第6話 帰りの会 -ここって昭和?!


 保健室を出て、増田愛さんと僕は二人で階段を上っていた。

 母親に電話すると言う僕の担任?を、なんとか説得し、もう怪我は治ったと言った。

そして増田さんと一緒に教室に向かった。


「大丈夫?」

「うん、怪我はもう大丈夫」

 僕はそこそこ元気に言った。

「うん、知ってる。ヤハゲが来たから君が怪我してるって、とっさに言ったの」

「ヤハゲ……」

「河井くんも言ってたでしょ、矢作先生のこと、ヤハゲって」

 ヤハゲ……そんなあだ名いいの?

 矢作は髪がふさふさしてるから、逆に言えるんじゃない。
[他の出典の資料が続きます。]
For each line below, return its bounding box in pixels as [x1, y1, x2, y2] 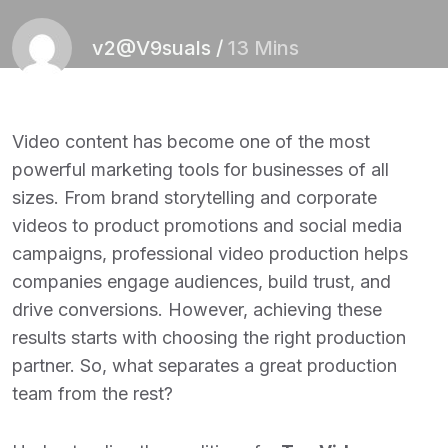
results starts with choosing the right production [12, 327, 406, 348]
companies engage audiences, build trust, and [12, 271, 391, 292]
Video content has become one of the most [12, 131, 370, 152]
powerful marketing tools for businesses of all [12, 159, 389, 180]
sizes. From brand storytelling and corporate [12, 187, 377, 208]
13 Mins [228, 36, 299, 60]
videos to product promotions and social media [12, 215, 402, 236]
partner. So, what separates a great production [12, 355, 397, 376]
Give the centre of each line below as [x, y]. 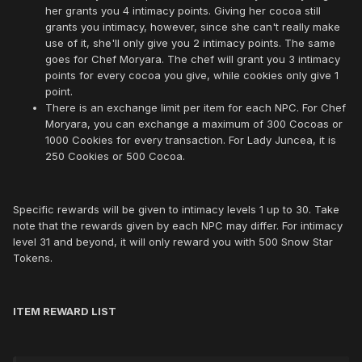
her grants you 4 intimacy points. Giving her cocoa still [183, 11]
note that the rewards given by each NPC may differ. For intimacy [178, 226]
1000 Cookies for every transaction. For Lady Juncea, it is [191, 140]
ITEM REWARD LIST [65, 311]
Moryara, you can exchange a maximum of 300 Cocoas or [194, 124]
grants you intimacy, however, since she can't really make [193, 27]
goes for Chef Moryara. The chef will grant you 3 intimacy [193, 59]
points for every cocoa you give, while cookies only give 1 [192, 76]
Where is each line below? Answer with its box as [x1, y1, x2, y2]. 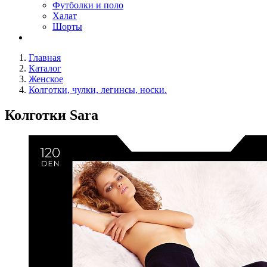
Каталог [29, 63, 61, 73]
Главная [29, 52, 61, 63]
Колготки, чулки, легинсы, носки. [29, 85, 167, 95]
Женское [29, 74, 63, 84]
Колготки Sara [5, 107, 98, 123]
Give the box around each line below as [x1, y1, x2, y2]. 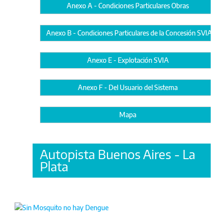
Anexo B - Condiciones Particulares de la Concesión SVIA [46, 28, 212, 37]
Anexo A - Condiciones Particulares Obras [67, 1, 189, 10]
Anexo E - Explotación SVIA [87, 55, 169, 64]
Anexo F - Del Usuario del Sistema [78, 83, 178, 91]
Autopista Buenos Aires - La [40, 146, 195, 162]
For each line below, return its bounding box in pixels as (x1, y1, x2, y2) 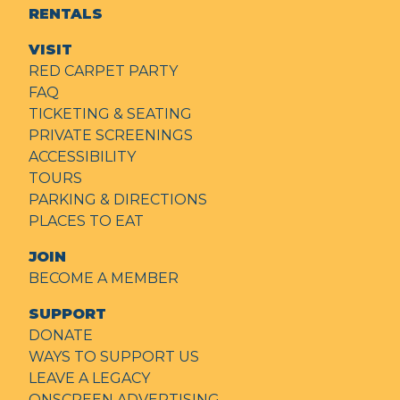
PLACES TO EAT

と、増田さんは言った。僕はそんなこと言わないって言ったら

「河井くん、またまた〜いい子ぶって」

 なんて言われたけど、いや本当にこれからも言わないけどって思った。


 教室の目の前まで来た。2年C組なんだ。

 僕の本当のクラスは2年3組だったけど。どちらも3番目。


「あ、河井じゃんー! 久しぶり」

「治ったの? 足は」

「会いたかったよぉ」


 増田さんのクラスを一目見てみたい。近くの中学なんだし、仲良くなってまた会うきっかけにしたいって興味本位だった。

 あとは多分、バレるかバレないかってスリルもあったのかもしれない-。


 でもクラスに入る時はやっぱり心臓が掴まれるような緊張だった。

 だけど、クラスの男子たちは僕に気さくに声をかけ、おかえりと言ってくれた。


 でも、これはどういうことだろう?みんなが僕を知っている。この学校は隣の学校なんだよね?

「静かにしてー」

 香織さんが教卓から声をかける。


 廊下側、後ろから2番目が空席。迷わず座る。増田さんは隣の列、前方に座る。僕の前に座っている男子が振り返った。  

「おかえり、河井」

「ああ……ありがとう」


 教室に入る一分前-。

「廊下側、後ろから2番目の席に座って。その横の掲示物見て。クラスの座席表や係の表があるから」


 座席表が貼ってる壁に、生徒が書いたクラス新聞も張ってある。

 昭和63年と書いてある……。


 昭和63年度、みんなの抱負?昭和って、ウケる。

 ああ、社会の勉強かな。その時代の新聞とか、なりきって作ったな。鎖国新聞とか竜馬暗殺とか卑弥呼新聞なんて、見出し作って。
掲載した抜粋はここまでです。